**Supplied data**
################
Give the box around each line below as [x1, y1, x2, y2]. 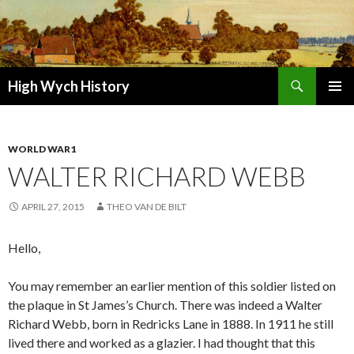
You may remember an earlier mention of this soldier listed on [8, 278, 336, 294]
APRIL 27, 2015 [21, 201, 85, 213]
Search [4, 69, 40, 85]
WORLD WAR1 [8, 143, 76, 156]
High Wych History [8, 77, 130, 96]
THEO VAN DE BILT [107, 201, 186, 213]
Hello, [8, 240, 40, 256]
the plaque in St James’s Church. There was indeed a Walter [8, 297, 322, 313]
################
**Exercise**
The listing above is to be retyped exactly, with all pictures left out.

**Output of the exercise**
Give the box around each line below as [x1, y1, x2, y2]. 
You may remember an earlier mention of this soldier listed on [8, 278, 336, 294]
APRIL 27, 2015 [21, 201, 85, 213]
Search [4, 69, 40, 85]
WORLD WAR1 [8, 143, 76, 156]
High Wych History [8, 77, 130, 96]
THEO VAN DE BILT [107, 201, 186, 213]
Hello, [8, 240, 40, 256]
the plaque in St James’s Church. There was indeed a Walter [8, 297, 322, 313]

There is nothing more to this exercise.